In the records below, work out how many lines hold the word "machine". Report the number alone.

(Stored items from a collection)
•••

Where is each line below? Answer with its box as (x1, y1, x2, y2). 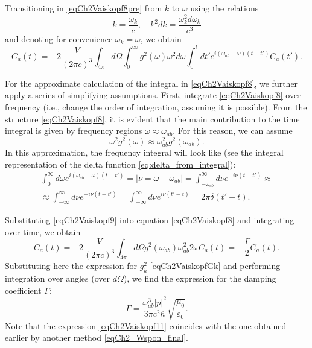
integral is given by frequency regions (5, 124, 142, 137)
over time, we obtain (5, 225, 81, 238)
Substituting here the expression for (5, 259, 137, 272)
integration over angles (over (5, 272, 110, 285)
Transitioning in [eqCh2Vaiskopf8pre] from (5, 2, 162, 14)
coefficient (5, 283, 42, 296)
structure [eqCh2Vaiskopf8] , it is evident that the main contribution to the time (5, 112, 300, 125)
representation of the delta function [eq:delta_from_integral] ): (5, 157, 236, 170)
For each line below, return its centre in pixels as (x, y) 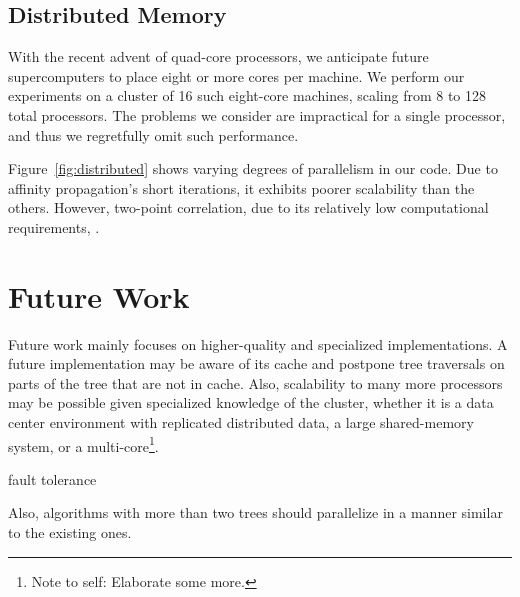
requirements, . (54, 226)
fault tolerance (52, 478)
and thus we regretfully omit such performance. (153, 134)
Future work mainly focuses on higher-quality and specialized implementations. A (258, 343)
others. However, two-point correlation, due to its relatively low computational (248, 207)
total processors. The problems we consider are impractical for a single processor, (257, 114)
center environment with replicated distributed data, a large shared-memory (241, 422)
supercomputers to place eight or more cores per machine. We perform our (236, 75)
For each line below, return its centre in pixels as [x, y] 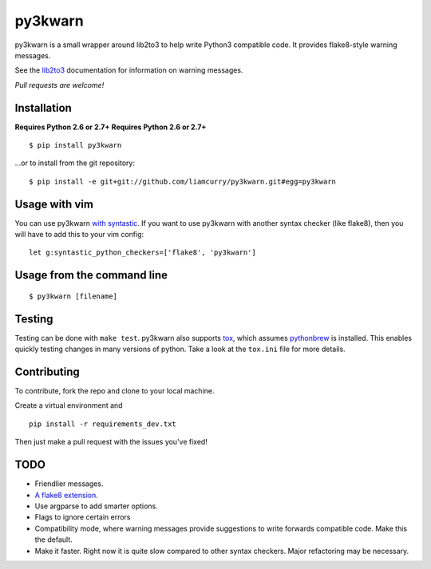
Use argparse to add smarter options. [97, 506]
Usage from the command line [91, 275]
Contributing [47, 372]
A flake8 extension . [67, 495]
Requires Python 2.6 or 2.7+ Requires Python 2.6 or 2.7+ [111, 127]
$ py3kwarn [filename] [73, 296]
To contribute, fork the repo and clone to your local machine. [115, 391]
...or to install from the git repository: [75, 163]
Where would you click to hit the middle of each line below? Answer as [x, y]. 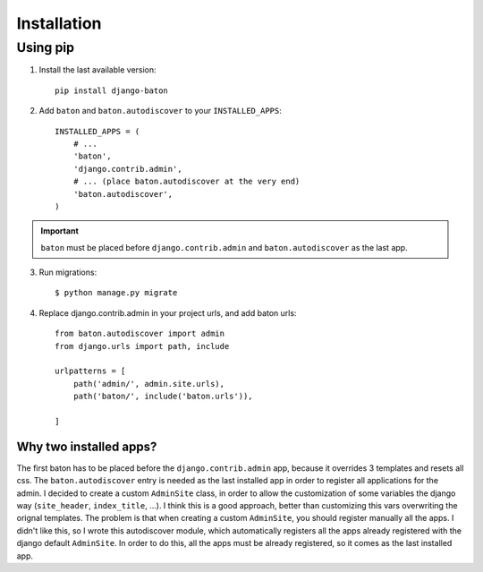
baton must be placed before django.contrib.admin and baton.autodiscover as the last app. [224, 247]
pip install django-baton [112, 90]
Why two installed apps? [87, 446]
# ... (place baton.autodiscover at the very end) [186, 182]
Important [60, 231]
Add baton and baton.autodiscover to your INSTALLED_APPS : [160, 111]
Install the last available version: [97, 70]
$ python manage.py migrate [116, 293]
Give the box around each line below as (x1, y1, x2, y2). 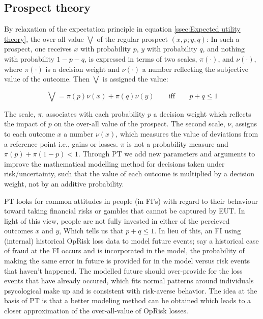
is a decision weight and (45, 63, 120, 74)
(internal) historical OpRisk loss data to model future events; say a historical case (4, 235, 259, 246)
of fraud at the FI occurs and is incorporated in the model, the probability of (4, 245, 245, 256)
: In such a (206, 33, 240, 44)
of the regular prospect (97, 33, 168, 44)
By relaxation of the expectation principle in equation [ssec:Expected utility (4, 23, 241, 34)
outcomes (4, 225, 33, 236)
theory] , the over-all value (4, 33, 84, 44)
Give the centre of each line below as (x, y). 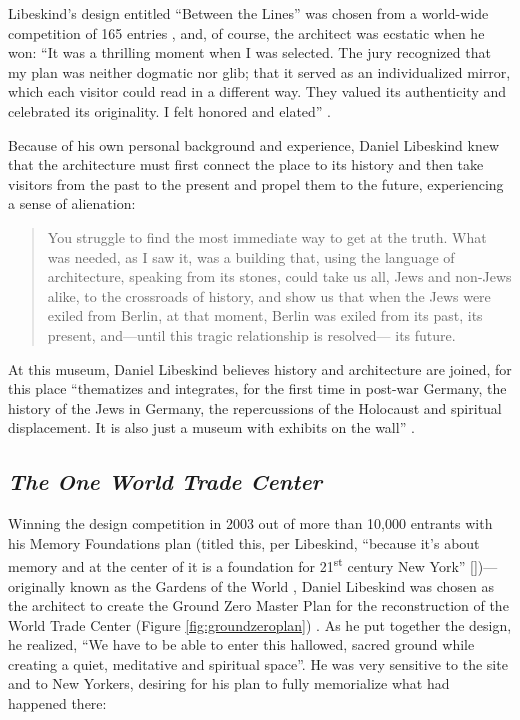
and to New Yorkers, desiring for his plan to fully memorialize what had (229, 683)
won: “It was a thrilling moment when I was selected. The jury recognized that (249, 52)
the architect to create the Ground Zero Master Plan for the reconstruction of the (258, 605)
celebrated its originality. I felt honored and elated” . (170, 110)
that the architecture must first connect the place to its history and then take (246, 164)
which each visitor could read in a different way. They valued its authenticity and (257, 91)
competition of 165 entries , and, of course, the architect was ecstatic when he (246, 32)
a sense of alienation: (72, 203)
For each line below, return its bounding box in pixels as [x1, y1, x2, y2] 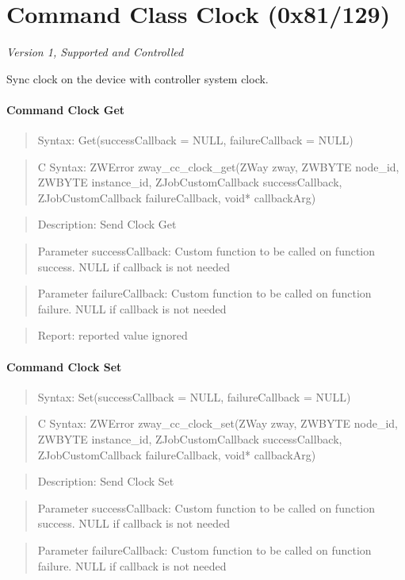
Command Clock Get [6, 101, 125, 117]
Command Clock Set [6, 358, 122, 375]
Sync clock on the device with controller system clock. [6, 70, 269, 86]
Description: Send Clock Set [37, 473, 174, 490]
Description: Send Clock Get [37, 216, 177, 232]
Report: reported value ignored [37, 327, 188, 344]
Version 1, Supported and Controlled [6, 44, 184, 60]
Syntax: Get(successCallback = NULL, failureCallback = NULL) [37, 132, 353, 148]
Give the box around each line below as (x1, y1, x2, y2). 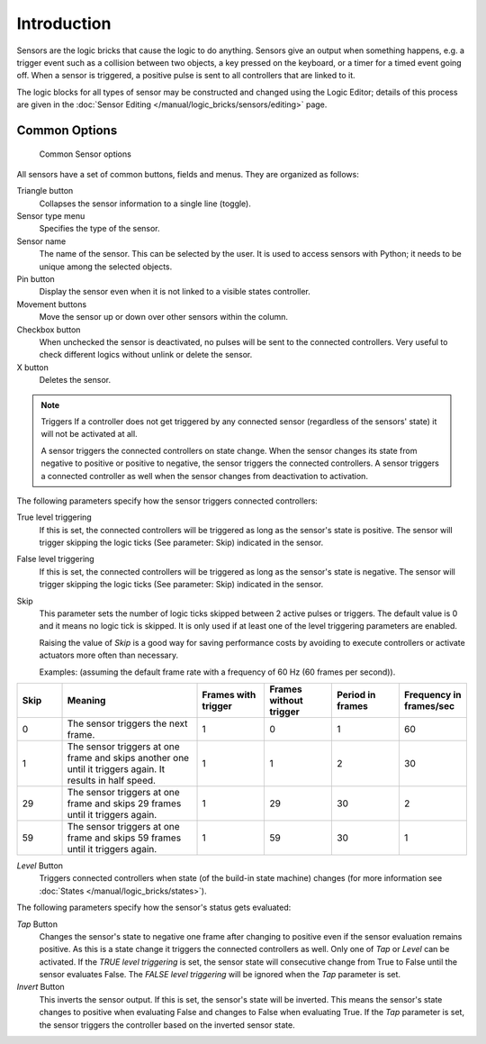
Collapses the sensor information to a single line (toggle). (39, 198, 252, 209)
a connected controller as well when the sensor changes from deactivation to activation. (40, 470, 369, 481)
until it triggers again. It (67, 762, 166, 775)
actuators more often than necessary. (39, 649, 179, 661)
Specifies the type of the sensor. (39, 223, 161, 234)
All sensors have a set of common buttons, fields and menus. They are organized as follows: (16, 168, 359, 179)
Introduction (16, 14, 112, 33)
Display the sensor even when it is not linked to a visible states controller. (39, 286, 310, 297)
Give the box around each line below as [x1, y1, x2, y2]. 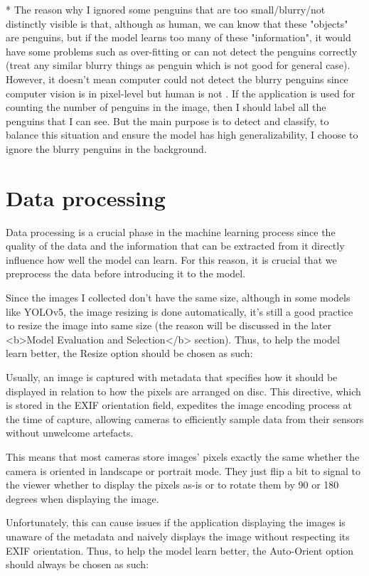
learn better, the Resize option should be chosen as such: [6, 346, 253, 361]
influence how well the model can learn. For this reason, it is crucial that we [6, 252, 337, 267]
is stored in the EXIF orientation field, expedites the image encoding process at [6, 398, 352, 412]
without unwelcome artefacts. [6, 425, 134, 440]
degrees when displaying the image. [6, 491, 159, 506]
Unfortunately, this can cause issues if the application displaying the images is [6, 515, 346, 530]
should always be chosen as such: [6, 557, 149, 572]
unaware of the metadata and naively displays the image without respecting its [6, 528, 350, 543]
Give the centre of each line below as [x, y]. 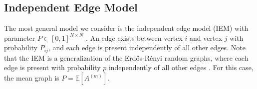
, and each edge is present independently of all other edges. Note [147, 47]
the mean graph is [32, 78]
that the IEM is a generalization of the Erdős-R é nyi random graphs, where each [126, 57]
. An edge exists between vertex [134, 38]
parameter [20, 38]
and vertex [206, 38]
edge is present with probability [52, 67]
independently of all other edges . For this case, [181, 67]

•••

* RESPONSE TO THE TASK: 2